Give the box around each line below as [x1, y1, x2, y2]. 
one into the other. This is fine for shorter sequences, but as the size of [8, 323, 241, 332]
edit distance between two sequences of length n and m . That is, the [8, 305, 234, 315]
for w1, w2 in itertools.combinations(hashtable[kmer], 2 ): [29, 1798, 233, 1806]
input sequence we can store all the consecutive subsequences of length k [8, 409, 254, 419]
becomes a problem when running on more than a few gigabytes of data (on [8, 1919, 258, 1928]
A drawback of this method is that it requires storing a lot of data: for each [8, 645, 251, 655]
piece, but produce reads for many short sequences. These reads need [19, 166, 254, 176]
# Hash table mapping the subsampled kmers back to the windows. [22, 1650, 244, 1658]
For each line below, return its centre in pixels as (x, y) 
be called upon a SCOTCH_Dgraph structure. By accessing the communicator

※ ※ ※

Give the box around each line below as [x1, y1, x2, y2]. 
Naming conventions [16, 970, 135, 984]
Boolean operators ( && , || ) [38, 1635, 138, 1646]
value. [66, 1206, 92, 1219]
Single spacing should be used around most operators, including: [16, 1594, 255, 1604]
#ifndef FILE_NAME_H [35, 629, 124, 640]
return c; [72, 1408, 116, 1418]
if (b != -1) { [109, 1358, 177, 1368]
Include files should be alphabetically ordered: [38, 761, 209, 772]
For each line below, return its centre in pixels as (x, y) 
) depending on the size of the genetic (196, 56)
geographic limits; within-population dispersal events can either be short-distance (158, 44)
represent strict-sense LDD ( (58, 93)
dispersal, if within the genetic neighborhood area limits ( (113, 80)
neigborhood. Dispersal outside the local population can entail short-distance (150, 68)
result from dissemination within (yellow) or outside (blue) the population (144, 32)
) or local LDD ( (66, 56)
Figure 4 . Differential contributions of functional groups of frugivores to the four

※ ※ ※

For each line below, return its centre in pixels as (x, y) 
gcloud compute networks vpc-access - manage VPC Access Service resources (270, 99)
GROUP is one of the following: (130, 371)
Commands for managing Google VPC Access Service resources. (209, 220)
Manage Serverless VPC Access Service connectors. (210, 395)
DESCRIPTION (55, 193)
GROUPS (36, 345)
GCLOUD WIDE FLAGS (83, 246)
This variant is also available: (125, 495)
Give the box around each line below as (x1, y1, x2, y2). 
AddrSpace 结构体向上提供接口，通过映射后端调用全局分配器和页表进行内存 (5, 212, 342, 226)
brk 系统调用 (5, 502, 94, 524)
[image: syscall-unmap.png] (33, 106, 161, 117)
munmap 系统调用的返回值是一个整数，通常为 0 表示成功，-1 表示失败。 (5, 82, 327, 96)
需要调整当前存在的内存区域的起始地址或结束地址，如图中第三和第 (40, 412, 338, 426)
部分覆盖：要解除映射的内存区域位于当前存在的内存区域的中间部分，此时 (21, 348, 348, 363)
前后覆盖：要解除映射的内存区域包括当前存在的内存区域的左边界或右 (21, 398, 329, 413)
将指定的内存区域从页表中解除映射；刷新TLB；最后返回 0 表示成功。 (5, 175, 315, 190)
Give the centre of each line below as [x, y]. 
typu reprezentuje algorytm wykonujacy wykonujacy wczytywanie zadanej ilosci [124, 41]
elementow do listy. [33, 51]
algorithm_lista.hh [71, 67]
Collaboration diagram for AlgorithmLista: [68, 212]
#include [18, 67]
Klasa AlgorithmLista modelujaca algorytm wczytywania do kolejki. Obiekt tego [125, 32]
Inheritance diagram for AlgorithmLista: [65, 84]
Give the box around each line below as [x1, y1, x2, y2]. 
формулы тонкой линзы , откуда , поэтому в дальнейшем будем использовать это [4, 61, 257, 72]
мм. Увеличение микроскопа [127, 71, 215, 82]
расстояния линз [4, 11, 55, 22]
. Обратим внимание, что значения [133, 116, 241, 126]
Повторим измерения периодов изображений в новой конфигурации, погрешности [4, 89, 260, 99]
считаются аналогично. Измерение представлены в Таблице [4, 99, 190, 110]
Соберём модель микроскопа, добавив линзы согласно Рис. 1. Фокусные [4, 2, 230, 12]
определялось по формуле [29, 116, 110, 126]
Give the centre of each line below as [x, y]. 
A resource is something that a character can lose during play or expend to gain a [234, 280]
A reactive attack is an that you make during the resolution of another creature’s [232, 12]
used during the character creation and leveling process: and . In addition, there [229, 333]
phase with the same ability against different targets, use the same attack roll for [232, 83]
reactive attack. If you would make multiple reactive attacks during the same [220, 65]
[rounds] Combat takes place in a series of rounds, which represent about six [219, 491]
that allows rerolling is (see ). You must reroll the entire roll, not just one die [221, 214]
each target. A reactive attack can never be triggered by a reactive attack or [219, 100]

※ ※ ※

▶ _About this exercise_
Among the lines above, return those that contain the string "used".

▶ _Response for this exercise_
Single spacing should be used around most operators, including: [16, 1594, 255, 1604]
used during the character creation and leveling process: and . In addition, there [229, 333]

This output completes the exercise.